| TASK BRIEF |
The range runs from the line containing "template (5, 54, 37, 66)" to the last line of the entries. Restate those lines word for word, without the pictures.

**** DATA TO EXAMINE

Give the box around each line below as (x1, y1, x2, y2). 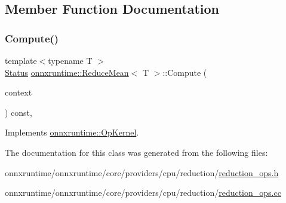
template (5, 54, 37, 66)
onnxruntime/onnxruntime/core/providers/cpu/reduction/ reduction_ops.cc (5, 186, 281, 199)
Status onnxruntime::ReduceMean (5, 66, 129, 78)
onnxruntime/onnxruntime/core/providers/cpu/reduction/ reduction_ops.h (5, 166, 279, 179)
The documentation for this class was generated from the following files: (5, 146, 268, 158)
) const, (5, 106, 32, 118)
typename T (48, 54, 93, 66)
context (5, 86, 32, 99)
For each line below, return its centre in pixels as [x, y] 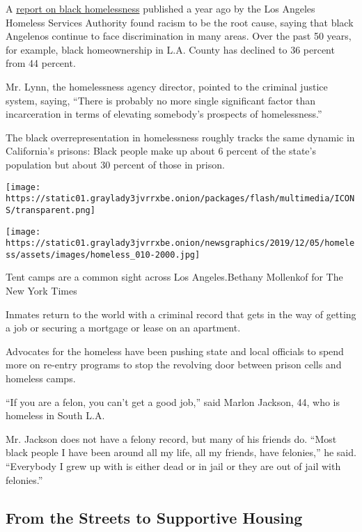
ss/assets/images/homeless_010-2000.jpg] [103, 255]
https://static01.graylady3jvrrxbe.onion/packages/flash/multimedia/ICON [180, 199]
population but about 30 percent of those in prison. [115, 164]
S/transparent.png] [50, 210]
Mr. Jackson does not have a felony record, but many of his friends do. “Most [171, 438]
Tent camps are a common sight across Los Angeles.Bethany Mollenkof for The [174, 277]
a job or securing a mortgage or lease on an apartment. [123, 328]
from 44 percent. [41, 63]
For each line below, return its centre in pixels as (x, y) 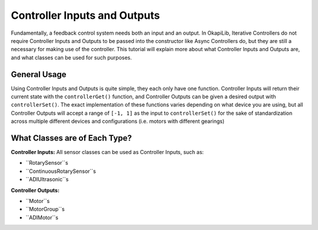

********

| WRITTEN SOLUTION |
template (5, 54, 37, 66)
onnxruntime/onnxruntime/core/providers/cpu/reduction/ reduction_ops.cc (5, 186, 281, 199)
Status onnxruntime::ReduceMean (5, 66, 129, 78)
onnxruntime/onnxruntime/core/providers/cpu/reduction/ reduction_ops.h (5, 166, 279, 179)
The documentation for this class was generated from the following files: (5, 146, 268, 158)
) const, (5, 106, 32, 118)
typename T (48, 54, 93, 66)
context (5, 86, 32, 99)
For each line below, return its centre in pixels as [x, y] 
ss/assets/images/homeless_010-2000.jpg] [103, 255]
https://static01.graylady3jvrrxbe.onion/packages/flash/multimedia/ICON [180, 199]
population but about 30 percent of those in prison. [115, 164]
S/transparent.png] [50, 210]
Mr. Jackson does not have a felony record, but many of his friends do. “Most [171, 438]
Tent camps are a common sight across Los Angeles.Bethany Mollenkof for The [174, 277]
a job or securing a mortgage or lease on an apartment. [123, 328]
from 44 percent. [41, 63]
For each line below, return its centre in pixels as (x, y) 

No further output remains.